Your X’s parents and grandparents may have been bad people to him, he may have been abused, and then again, he may not have been, but it would NOT have made any difference, he CHOSE to be the way he is because he has NO caring, NO empathy, and no love for anyone except himself and what HE WANTS and he doesn’t care who he hurts if he gets “instant gratification.” To heck with YOU, and to heck with your baby. It isn’t HIS baby, it is your baby, because he doesn’t care about the life inside you except as an ego boost, but he will not nurture or love that child.

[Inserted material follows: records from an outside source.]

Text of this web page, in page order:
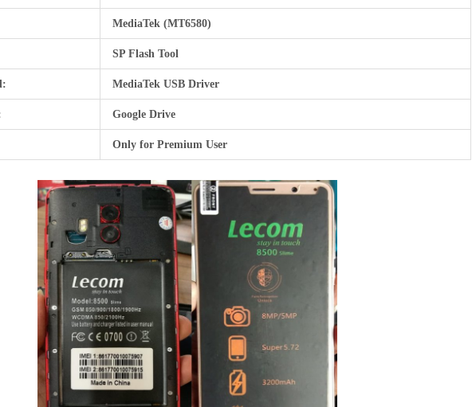
MediaTek (MT6580)
SP Flash Tool
MediaTek USB Driver
Google Drive
Only for Premium User
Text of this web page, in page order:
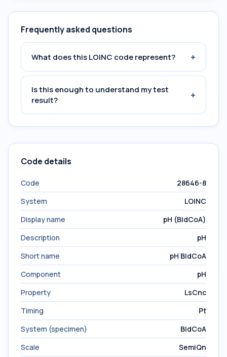
Frequently asked questions
What does this LOINC code represent? +
Is this enough to understand my test
result?
+
Code details
Code
28646-8
System
LOINC
Display name
pH (BldCoA)
Description
pH
Short name
pH BldCoA
Component
pH
Property
LsCnc
Timing
Pt
System (specimen)
BldCoA
Scale
SemiQn
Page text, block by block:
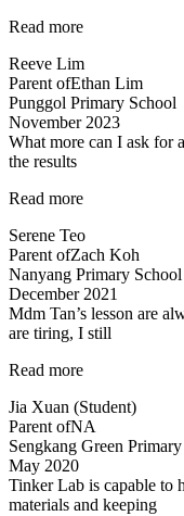
Read more“Lessons
engaging
and
Fun”
Reeve Lim
Parent ofEthan Lim
Punggol Primary School
November 2023
What more can I ask for
the results
Read more“Committed
Serene Teo
Parent ofZach Koh
Nanyang Primary School
December 2021
Mdm Tan’s lesson are
are tiring, I still
Read more“Mdm
lessons
are
always
with
fun”
Jia Xuan (Student)
Parent ofNA
Sengkang Green
May 2020
Tinker Lab is capable to
materials and keeping

Try meditation instead of exercise to help you through the pregnancy and it will lower your stress. Lie down on your back or some comfortable spot, then just start to FEEL your body. Start at your toes and FEEL the temperature of your feet, feel the weight of your body against the bed, then “talk” to yourself about how you feel the sensations of the sheets, the air blowing against your skin, then “fill” your body with warm water (like your toe is the fill spout of a big water bottle shaped like your body) and feel the warm water running in, bathing the inside of your body with warmth and comfort, filling you. feel each group of muscles relax as the warm water comes to them.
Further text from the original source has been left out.